_Source material_.

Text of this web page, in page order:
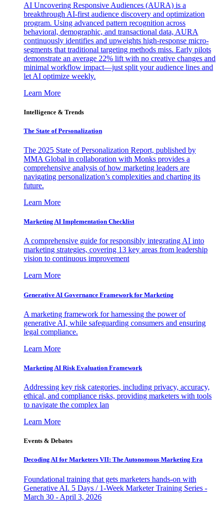
AI Uncovering Responsive Audiences (AURA) is a
breakthrough AI-first audience discovery and optimization
program. Using advanced pattern recognition across
behavioral, demographic, and transactional data, AURA
continuously identifies and upweights high-response micro-
segments that traditional targeting methods miss. Early pilots
demonstrate an average 22% lift with no creative changes and
minimal workflow impact—just split your audience lines and
let AI optimize weekly.
Learn More
Intelligence & Trends
The State of Personalization
The 2025 State of Personalization Report, published by
MMA Global in collaboration with Monks provides a
comprehensive analysis of how marketing leaders are
navigating personalization’s complexities and charting its
future.
Learn More
Marketing AI Implementation Checklist
A comprehensive guide for responsibly integrating AI into
marketing strategies, covering 13 key areas from leadership
vision to continuous improvement
Learn More
Generative AI Governance Framework for Marketing
A marketing framework for harnessing the power of
generative AI, while safeguarding consumers and ensuring
legal compliance.
Learn More
Marketing AI Risk Evaluation Framework
Addressing key risk categories, including privacy, accuracy,
ethical, and compliance risks, providing marketers with tools
to navigate the complex lan
Learn More
Events & Debates
Decoding AI for Marketers VII: The Autonomous Marketing Era
Foundational training that gets marketers hands-on with
Generative AI. 5 Days / 1-Week Marketer Training Series -
March 30 - April 3, 2026
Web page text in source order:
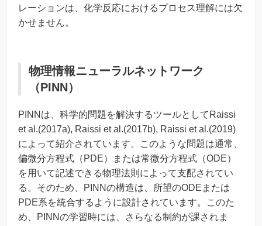
レーションは、化学反応におけるプロセス理解には欠
かせません。
物理情報ニューラルネットワーク
（PINN）
PINNは、科学的問題を解決するツールとしてRaissi
et al.(2017a), Raissi et al.(2017b), Raissi et al.(2019)
によって紹介されています。このような問題は通常、
偏微分方程式（PDE）または常微分方程式（ODE）
を用いて記述できる物理法則によって支配されてい
る。そのため、PINNの構造は、所望のODEまたは
PDE系を統合するように設計されています。このた
め、PINNの学習時には、さらなる制約が課されま
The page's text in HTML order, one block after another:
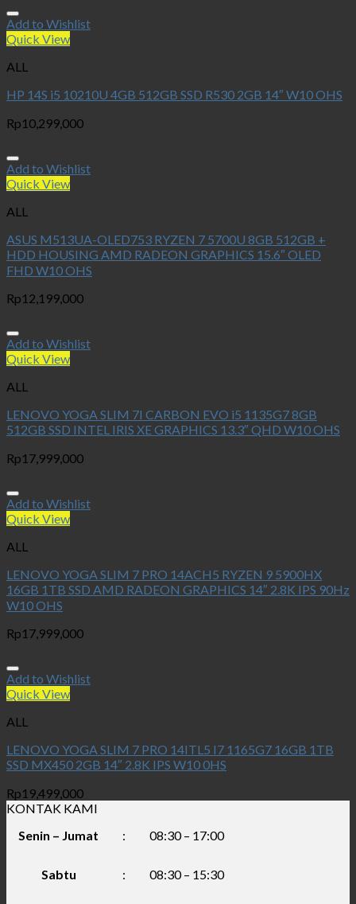
Add to Wishlist
Quick View
ALL
HP 14S i5 10210U 4GB 512GB SSD R530 2GB 14″ W10 OHS
Rp10,299,000
Add to Wishlist
Quick View
ALL
ASUS M513UA-OLED753 RYZEN 7 5700U 8GB 512GB +
HDD HOUSING AMD RADEON GRAPHICS 15.6″ OLED
FHD W10 OHS
Rp12,199,000
Add to Wishlist
Quick View
ALL
LENOVO YOGA SLIM 7I CARBON EVO i5 1135G7 8GB
512GB SSD INTEL IRIS XE GRAPHICS 13.3″ QHD W10 OHS
Rp17,999,000
Add to Wishlist
Quick View
ALL
LENOVO YOGA SLIM 7 PRO 14ACH5 RYZEN 9 5900HX
16GB 1TB SSD AMD RADEON GRAPHICS 14″ 2.8K IPS 90Hz
W10 OHS
Rp17,999,000
Add to Wishlist
Quick View
ALL
LENOVO YOGA SLIM 7 PRO 14ITL5 I7 1165G7 16GB 1TB
SSD MX450 2GB 14″ 2.8K IPS W10 0HS
Rp19,499,000
KONTAK KAMI
Senin – Jumat
: 08:30 – 17:00
Sabtu : 08:30 – 15:30

_Directions_. Set the pictures aside and transcribe exactly the stretch of lines above, beginning with the one holding "segments that traditional" and ending with the one holding "め、PINNの学習時には、さらなる制約が課されま".

_Output for this task_.
segments that traditional targeting methods miss. Early pilots
demonstrate an average 22% lift with no creative changes and
minimal workflow impact—just split your audience lines and
let AI optimize weekly.
Learn More
Intelligence & Trends
The State of Personalization
The 2025 State of Personalization Report, published by
MMA Global in collaboration with Monks provides a
comprehensive analysis of how marketing leaders are
navigating personalization’s complexities and charting its
future.
Learn More
Marketing AI Implementation Checklist
A comprehensive guide for responsibly integrating AI into
marketing strategies, covering 13 key areas from leadership
vision to continuous improvement
Learn More
Generative AI Governance Framework for Marketing
A marketing framework for harnessing the power of
generative AI, while safeguarding consumers and ensuring
legal compliance.
Learn More
Marketing AI Risk Evaluation Framework
Addressing key risk categories, including privacy, accuracy,
ethical, and compliance risks, providing marketers with tools
to navigate the complex lan
Learn More
Events & Debates
Decoding AI for Marketers VII: The Autonomous Marketing Era
Foundational training that gets marketers hands-on with
Generative AI. 5 Days / 1-Week Marketer Training Series -
March 30 - April 3, 2026
Web page text in source order:
レーションは、化学反応におけるプロセス理解には欠
かせません。
物理情報ニューラルネットワーク
（PINN）
PINNは、科学的問題を解決するツールとしてRaissi
et al.(2017a), Raissi et al.(2017b), Raissi et al.(2019)
によって紹介されています。このような問題は通常、
偏微分方程式（PDE）または常微分方程式（ODE）
を用いて記述できる物理法則によって支配されてい
る。そのため、PINNの構造は、所望のODEまたは
PDE系を統合するように設計されています。このた
め、PINNの学習時には、さらなる制約が課されま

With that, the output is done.